ABOUT THIS EXERCISE » Two lines in the listing below mark the span: one contains "composers, and presenting" and one contains "anniversary of the founding of Suntory.". Reproduce both of them and everything between, exactly.

THE DATA »
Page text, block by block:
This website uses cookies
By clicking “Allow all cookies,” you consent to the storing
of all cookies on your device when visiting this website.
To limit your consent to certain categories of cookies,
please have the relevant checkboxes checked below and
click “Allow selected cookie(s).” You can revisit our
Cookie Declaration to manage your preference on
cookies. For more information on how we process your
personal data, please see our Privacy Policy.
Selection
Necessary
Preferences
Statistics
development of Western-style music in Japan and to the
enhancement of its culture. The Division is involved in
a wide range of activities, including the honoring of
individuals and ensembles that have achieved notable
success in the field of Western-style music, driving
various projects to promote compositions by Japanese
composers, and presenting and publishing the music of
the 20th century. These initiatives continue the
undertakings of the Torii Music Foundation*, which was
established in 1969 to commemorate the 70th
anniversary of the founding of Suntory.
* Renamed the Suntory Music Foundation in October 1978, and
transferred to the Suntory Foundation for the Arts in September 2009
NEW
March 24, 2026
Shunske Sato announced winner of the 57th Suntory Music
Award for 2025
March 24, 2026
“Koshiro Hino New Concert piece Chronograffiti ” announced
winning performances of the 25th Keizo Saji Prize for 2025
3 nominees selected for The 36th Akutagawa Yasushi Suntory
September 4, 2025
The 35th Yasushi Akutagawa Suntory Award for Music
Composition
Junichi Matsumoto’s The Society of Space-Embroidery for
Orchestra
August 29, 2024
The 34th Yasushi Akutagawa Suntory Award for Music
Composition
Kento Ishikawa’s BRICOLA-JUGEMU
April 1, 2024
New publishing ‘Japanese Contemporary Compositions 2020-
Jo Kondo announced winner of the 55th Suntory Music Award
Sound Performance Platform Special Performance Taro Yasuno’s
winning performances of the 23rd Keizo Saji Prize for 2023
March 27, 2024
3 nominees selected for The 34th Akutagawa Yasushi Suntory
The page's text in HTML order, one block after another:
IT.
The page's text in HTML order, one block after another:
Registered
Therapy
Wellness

ANSWER SECTION »
composers, and presenting and publishing the music of
the 20th century. These initiatives continue the
undertakings of the Torii Music Foundation*, which was
established in 1969 to commemorate the 70th
anniversary of the founding of Suntory.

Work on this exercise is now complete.